I am thinking of buying a punch/kick bag but i really do not know what to buy, i want something thats versatile as in i can kick and punch without either hurting my foot or the bag being too soft for punching

i dont want a freestanding bag, they just cost too much! while i am talking about budget, i am willing to spend around £40-50 which is around $65-75

the kind of things i want to practice on the bag are punches (kind of obvious) and kicks but i want to train speed as well as power so if the bag is too hard i will probably break my foot doing a turning kick but if its too soft i cant train punches


----------



## rlobrecht (Aug 20, 2010)

Have you thought about Craig's List?  http://www.craigslist.org/  Apparently a lot of people buy bags and barely use them, so they eventually end up for sale.  For the Houston site, a quick search has them starting at $10.


----------



## nuhash (Aug 21, 2010)

craigslist isnt very popular in the UK, had a look on ebay and they seem to go around £20-50


----------



## Miles (Aug 23, 2010)

Welcome to MT!

I am not sure I understand what you are looking for-are you interested in a hanging bag or a water-base bag like the Century WaveMaster?
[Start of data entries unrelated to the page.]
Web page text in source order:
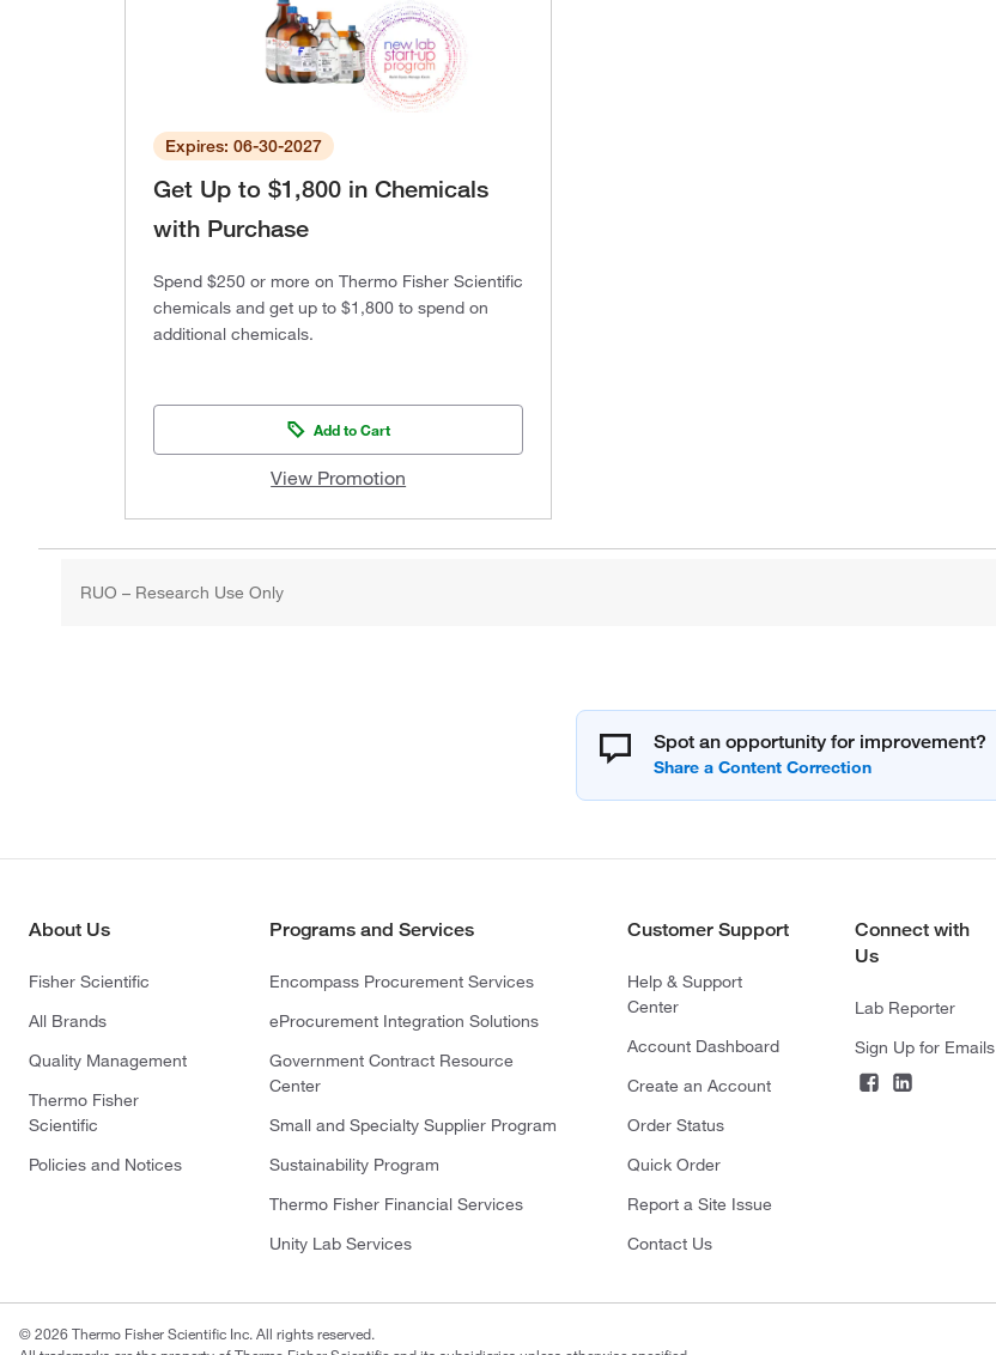
Expires: 06-30-2027
Get Up to $1,800 in Chemicals
with Purchase
Spend $250 or more on Thermo Fisher Scientific
chemicals and get up to $1,800 to spend on
additional chemicals.
Add to Cart
View Promotion
RUO – Research Use Only
Spot an opportunity for improvement?
About Us
Fisher Scientific
All Brands
Quality Management
Thermo Fisher
Scientific
Policies and Notices
Programs and Services
Encompass Procurement Services
eProcurement Integration Solutions
Government Contract Resource
Center
Small and Specialty Supplier Program
Sustainability Program
Thermo Fisher Financial Services
Unity Lab Services
Customer Support
Help & Support
Center
Account Dashboard
Create an Account
Order Status
Quick Order
Report a Site Issue
Contact Us
Connect with
Us
Lab Reporter
Sign Up for Emails
© 2026 Thermo Fisher Scientific Inc. All rights reserved.

In either case, you can use both hand and foot techniques.  Just start off slowly until you get used to the impact (and condition your weapons) and gradually increase your power.


----------



## shaunkwondo (Aug 27, 2010)

I'd recommend a Muay Thai bag...great for punching and kicking. Not rock solid like a punching bag, but dense enough to land some really hard kicks without hurting your foot or the bag flying around the room. I have one in my basement and I love it.


----------